Juste derrière le restaurant Kayser de Tel-Aviv se trouve la statue qui représente Alfred Dreyfus, en pied, tenant son sabre brisé devant le visage.

Elle a été commandée en 1985 par Jack Lang quand il était ministre de la Culture et devait être placée dans la cour de l’École militaire de Paris à l’endroit où le capitaine fut dégradé.

La réplique du bronze installé boulevard Raspail à Paris, œuvre du sculpteur et caricaturiste Tim, a été inaugurée en 2018 par Ron Huldai, maire de Tel Aviv-Yafo et Anne Hidalgo en présence des descendants de l’officier français de confession juive accusé de trahison puis réhabilité en 1906.
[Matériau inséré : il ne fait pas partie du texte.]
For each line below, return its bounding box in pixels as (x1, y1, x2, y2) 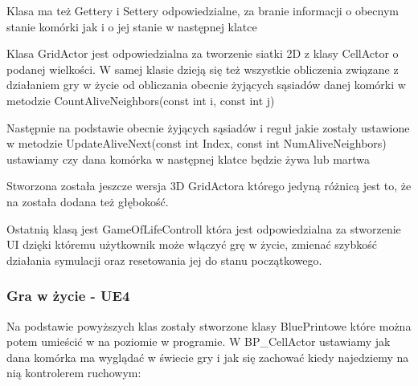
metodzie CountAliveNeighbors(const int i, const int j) (6, 91, 275, 108)
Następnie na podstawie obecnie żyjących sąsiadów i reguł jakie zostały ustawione (6, 119, 410, 136)
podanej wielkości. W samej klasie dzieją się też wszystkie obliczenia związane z (6, 60, 399, 77)
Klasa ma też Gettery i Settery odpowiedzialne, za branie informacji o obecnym (6, 2, 399, 18)
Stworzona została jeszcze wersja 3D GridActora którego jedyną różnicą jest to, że (6, 177, 412, 194)
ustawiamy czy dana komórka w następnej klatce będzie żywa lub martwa (6, 150, 371, 167)
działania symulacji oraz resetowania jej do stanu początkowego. (6, 251, 322, 268)
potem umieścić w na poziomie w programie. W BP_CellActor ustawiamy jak (6, 333, 391, 350)
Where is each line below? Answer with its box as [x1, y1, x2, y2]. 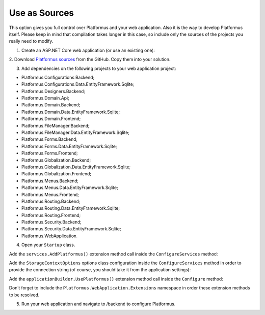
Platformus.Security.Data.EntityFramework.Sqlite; [21, 226, 121, 232]
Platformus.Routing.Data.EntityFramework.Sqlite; [21, 205, 120, 211]
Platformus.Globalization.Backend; [21, 157, 91, 163]
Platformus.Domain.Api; [21, 95, 70, 101]
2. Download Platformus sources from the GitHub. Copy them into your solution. [9, 57, 171, 63]
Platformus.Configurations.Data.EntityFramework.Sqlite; [21, 81, 134, 87]
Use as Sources [9, 7, 74, 18]
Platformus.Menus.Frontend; [21, 191, 79, 197]
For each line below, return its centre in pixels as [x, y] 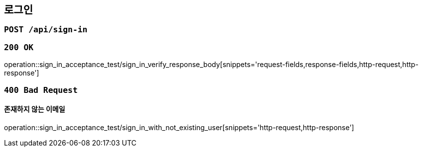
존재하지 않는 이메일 [35, 109]
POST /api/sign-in [46, 30]
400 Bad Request [41, 90]
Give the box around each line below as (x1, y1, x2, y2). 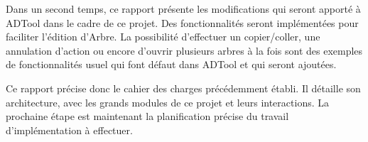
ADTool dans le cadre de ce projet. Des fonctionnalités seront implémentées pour (6, 15, 359, 30)
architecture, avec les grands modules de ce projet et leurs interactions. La (6, 94, 329, 109)
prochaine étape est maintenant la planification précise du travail (6, 109, 289, 124)
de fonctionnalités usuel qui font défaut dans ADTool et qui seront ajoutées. (6, 57, 337, 72)
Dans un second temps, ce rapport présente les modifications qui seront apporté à (6, 1, 361, 16)
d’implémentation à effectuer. (6, 122, 133, 137)
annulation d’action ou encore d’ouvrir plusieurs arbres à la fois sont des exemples (6, 43, 363, 58)
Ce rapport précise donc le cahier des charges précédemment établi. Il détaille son (6, 80, 361, 95)
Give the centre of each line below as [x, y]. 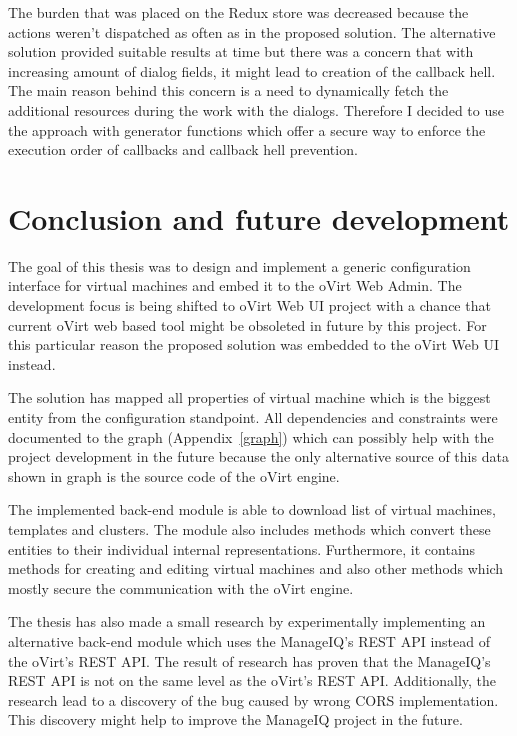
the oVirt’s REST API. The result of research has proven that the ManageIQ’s [249, 660]
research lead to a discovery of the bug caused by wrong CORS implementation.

Selon http://kefisrael.com : « Pour rendre hommage au Capitaine Alfred Dreyfus, qui eut un impact sur Herzl et le sionisme, une copie de la statue du caricaturiste TIM (Louis Mitelberg) a pu être réalisée avec l’accord du CNAP (Centre National des Arts Appliqués) et le soutien du Ministère de la Culture français, de la Fondation David Hadida, de la Fondation pour la Mémoire de la Shoah, de l’Institut Alain de Rothschild, de la Fondation Beitler (USA) et de la Mairie de Paris, pour être offerte à la Ville de Tel Aviv.
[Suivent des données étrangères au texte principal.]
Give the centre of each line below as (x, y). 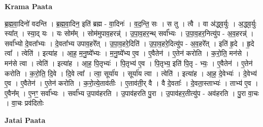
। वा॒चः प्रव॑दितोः (24, 103)
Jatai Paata (25, 120)
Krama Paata (28, 6)
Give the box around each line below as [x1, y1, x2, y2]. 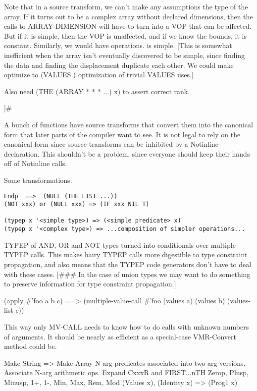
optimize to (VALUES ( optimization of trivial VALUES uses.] [4, 69, 194, 80]
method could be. [4, 341, 57, 351]
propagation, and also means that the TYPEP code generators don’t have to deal [4, 259, 252, 269]
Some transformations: [4, 174, 72, 185]
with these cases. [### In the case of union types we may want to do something [4, 269, 251, 279]
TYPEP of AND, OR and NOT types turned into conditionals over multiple [4, 239, 236, 250]
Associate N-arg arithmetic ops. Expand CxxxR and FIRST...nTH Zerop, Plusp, [4, 367, 249, 378]
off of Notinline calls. [4, 158, 67, 168]
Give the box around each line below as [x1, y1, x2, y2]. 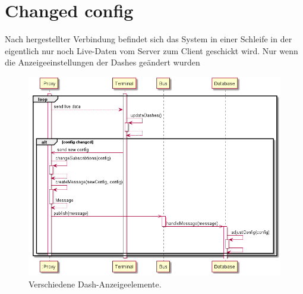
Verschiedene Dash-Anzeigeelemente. [29, 277, 162, 290]
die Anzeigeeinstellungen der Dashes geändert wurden [5, 56, 200, 68]
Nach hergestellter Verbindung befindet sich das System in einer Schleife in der [5, 33, 292, 45]
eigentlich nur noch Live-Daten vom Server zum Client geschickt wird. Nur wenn [5, 44, 298, 57]
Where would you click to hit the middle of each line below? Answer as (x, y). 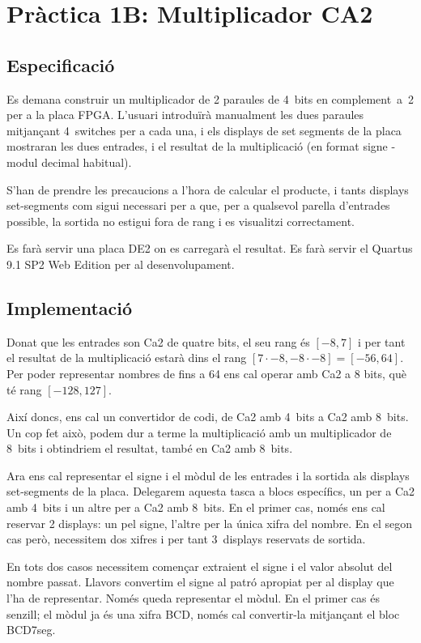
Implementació (70, 307)
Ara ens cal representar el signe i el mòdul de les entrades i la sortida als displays (208, 475)
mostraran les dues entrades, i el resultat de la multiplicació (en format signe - (201, 146)
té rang (24, 389)
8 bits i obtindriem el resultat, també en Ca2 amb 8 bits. (150, 448)
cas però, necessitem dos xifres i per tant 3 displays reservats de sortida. (186, 539)
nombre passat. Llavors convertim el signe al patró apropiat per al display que (200, 582)
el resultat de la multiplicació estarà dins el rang (127, 358)
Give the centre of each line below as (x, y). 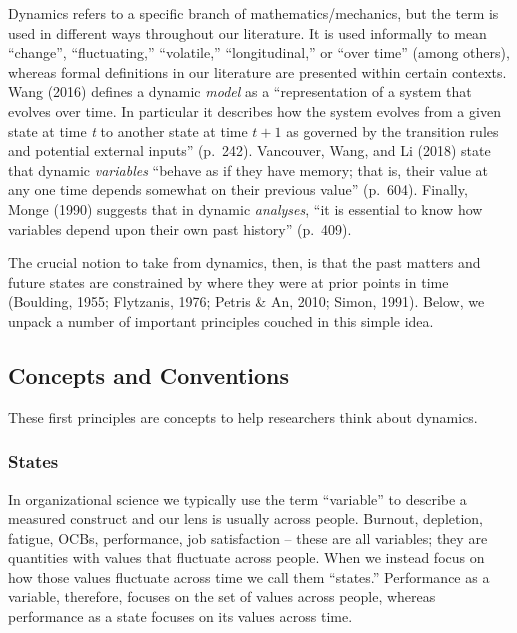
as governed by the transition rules (392, 130)
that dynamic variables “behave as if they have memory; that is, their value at (248, 169)
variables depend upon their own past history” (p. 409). (180, 228)
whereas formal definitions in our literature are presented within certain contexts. (257, 71)
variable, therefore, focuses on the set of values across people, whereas (222, 596)
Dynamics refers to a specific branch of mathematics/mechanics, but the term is (253, 13)
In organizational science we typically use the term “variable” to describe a (237, 498)
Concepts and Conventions (149, 374)

J’ai assisté au dévoilement de la statue le 27 novembre 2018 en présence d’Anne Hidalgo et de Ron Huldaï, les maires de Paris et de Tel Aviv et d’Hélène Le Gal, Ambassadrice de France en Israël. Mais ce qui m’a le plus ému, c’est la présence de nombreux descendants d’Alfred Dreyfus et parmi eux, l’une de ses arrières-arrières-petites filles soldate en Israël. L’affaire Dreyfus est intimement liée à l’histoire du sionisme et à la fondation de l’Etat d’Israël et cette image n’en était que plus forte. Dans l’assemblée aussi, des descendants du sculpteur TIM et d’Emile Zola dont Martine Leblond-Zola, vice-présidente avec Charles Dreyfus du projet Maison Zola -Musée Dreyfus.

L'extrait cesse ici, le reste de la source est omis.